Meet “Aunt Clara” Brown, one of the greatest Americans you may have never heard of.
Born into slavery, Clara endured a life of forced servitude until age 53. After plantation owner George Brown freed her in his will, she followed opportunity and traveled West. With few funds, she bartered with an expedition of miners to allow her to accompany them in exchange for her work as a washerwoman and cook. Because of her race, however, she was not permitted to ride in the wagons with the rest of the travelers – so she walked alongside the wagons, from St. Louis to Denver.

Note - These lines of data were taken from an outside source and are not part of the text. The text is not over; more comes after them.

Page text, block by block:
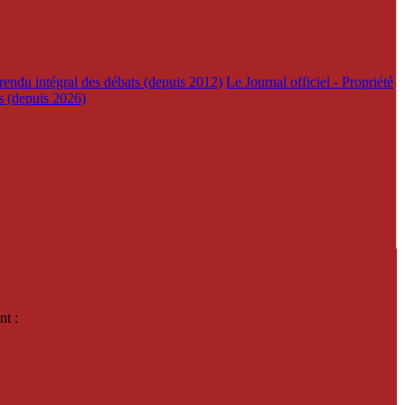
intégral des débats (depuis 2012) Le Journal officiel - Propriété
(depuis 2026)
:
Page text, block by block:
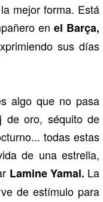
mejor forma. Está
en el Barça,
sus días
algo que no pasa
de oro, séquito de
todas estas
de una estrella,
Lamine Yamal. La
de estímulo para
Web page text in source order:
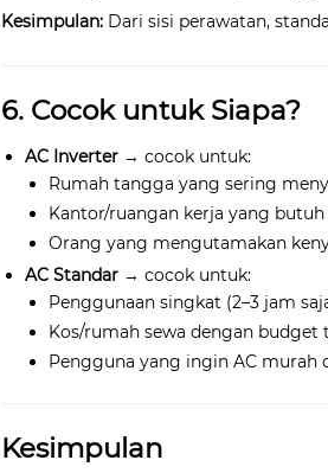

Once she arrived in the West, she used her limited funds to start her own laundry business. She saw opportunity in the absence of women during the Gold Rush, and built a small empire out of her housekeeping skills. She converted those profits into real estate ventures, and those profits into acquiring stakes in mines. In a short time, her incredible financial acumen and peerless work ethic amassed Clara Brown a small fortune.
What’s even more impressive than the fortune she was able to build was how she used it. Clara Brown earned the moniker “the Angel of the Rockies” because of her incredible service to the community. She poured her treasure into the building of several Denver and Central City churches, paid to educate former slave children at Oberlin College, and helped to transport many other freed slaves East to Colorado for a new start.
Thomas Noel, professor of history at the University of Colorado, Denver, sums up Clara Brown:
Few came to Colorado with less and gave more to the state and its people. Despite everything that happened in her life, she faced down adversity and racial prejudice with her faith in humanity and her God.